Collected data
*** Block opens ***

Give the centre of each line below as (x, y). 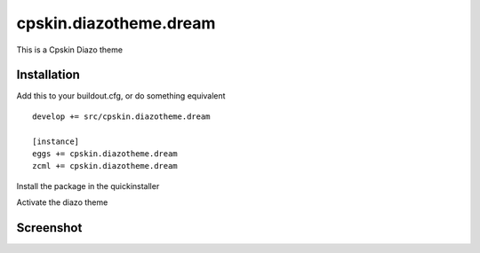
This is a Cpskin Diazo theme (70, 50)
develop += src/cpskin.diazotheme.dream (121, 116)
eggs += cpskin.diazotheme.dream (105, 154)
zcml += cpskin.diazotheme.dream (105, 166)
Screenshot (49, 228)
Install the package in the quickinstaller (88, 186)
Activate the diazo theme (62, 202)
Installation (48, 75)

*** Block closes ***

Keep only those lines of the records that hold "diazotheme", and return them.

develop += src/cpskin.diazotheme.dream (121, 116)
eggs += cpskin.diazotheme.dream (105, 154)
zcml += cpskin.diazotheme.dream (105, 166)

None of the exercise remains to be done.